What is needed: Repeat all entries word for word; skip images.

Extracted information START

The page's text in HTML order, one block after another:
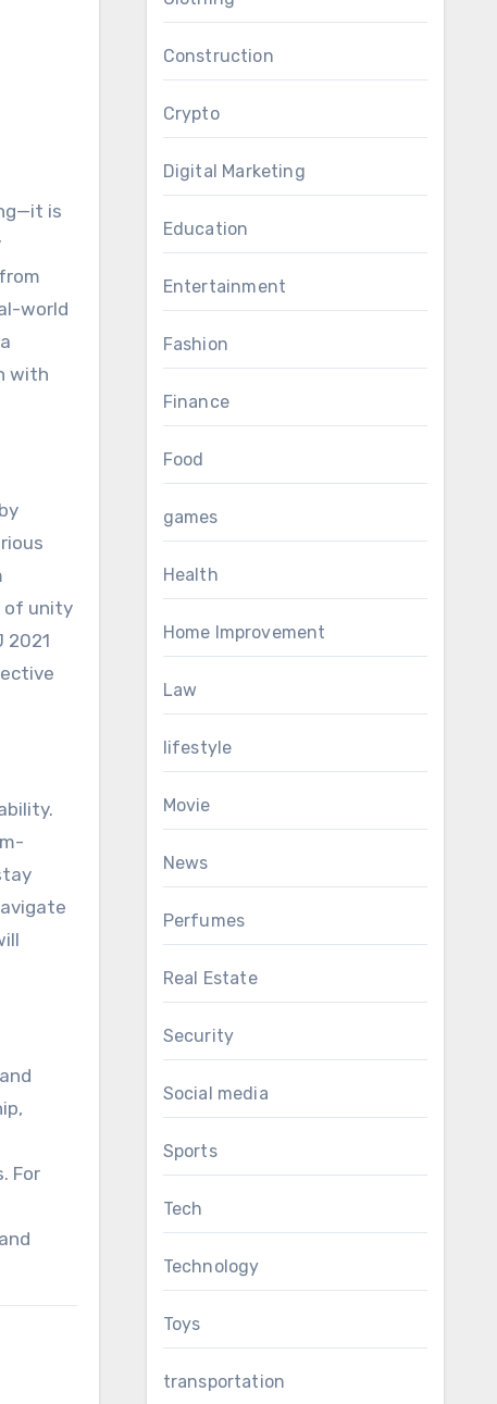
is
world
with
of unity
2021
For
Construction
Crypto
Digital Marketing
Education
Entertainment
Fashion
Finance
Food
games
Health
Home Improvement
Law
lifestyle
Movie
News
Perfumes
Real Estate
Security
Social media
Sports
Tech
Technology
Toys
transportation
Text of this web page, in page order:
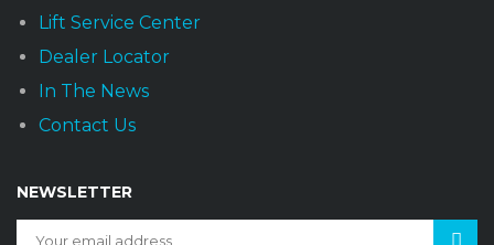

Extracted information END

Response area:
The page's text in HTML order, one block after another:
is
world
with
of unity
2021
For
Construction
Crypto
Digital Marketing
Education
Entertainment
Fashion
Finance
Food
games
Health
Home Improvement
Law
lifestyle
Movie
News
Perfumes
Real Estate
Security
Social media
Sports
Tech
Technology
Toys
transportation
Text of this web page, in page order:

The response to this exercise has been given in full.